Task statement
A word-for-word copy of the records below is needed, without the images.

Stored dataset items

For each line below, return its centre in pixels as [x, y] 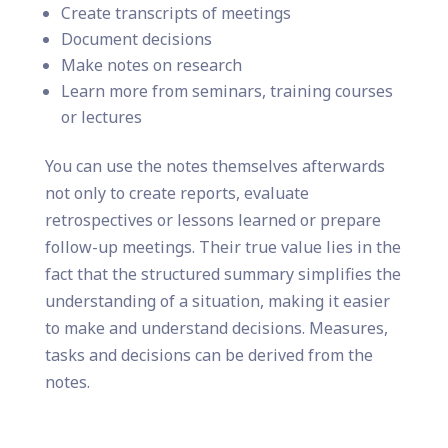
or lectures [101, 116]
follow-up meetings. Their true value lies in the [222, 246]
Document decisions [136, 38]
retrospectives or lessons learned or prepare [212, 219]
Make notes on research [151, 64]
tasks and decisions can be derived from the [208, 354]
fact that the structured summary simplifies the [222, 273]
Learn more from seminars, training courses [226, 90]
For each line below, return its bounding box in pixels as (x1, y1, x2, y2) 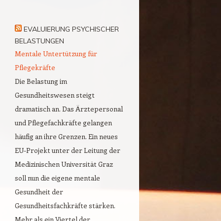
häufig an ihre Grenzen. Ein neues (15, 131, 118, 141)
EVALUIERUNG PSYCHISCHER (24, 24, 119, 34)
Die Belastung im (15, 76, 67, 86)
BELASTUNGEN (15, 36, 64, 45)
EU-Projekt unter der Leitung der (15, 145, 120, 155)
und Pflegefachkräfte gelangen (15, 117, 112, 127)
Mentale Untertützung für (15, 48, 97, 58)
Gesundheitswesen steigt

Result below
For each line below, return its centre in pixels as [x, y] 
or lectures [101, 116]
follow-up meetings. Their true value lies in the [222, 246]
Document decisions [136, 38]
retrospectives or lessons learned or prepare [212, 219]
Make notes on research [151, 64]
tasks and decisions can be derived from the [208, 354]
fact that the structured summary simplifies the [222, 273]
Learn more from seminars, training courses [226, 90]
For each line below, return its bounding box in pixels as (x1, y1, x2, y2) 
häufig an ihre Grenzen. Ein neues (15, 131, 118, 141)
EVALUIERUNG PSYCHISCHER (24, 24, 119, 34)
Die Belastung im (15, 76, 67, 86)
BELASTUNGEN (15, 36, 64, 45)
EU-Projekt unter der Leitung der (15, 145, 120, 155)
und Pflegefachkräfte gelangen (15, 117, 112, 127)
Mentale Untertützung für (15, 48, 97, 58)
Gesundheitswesen steigt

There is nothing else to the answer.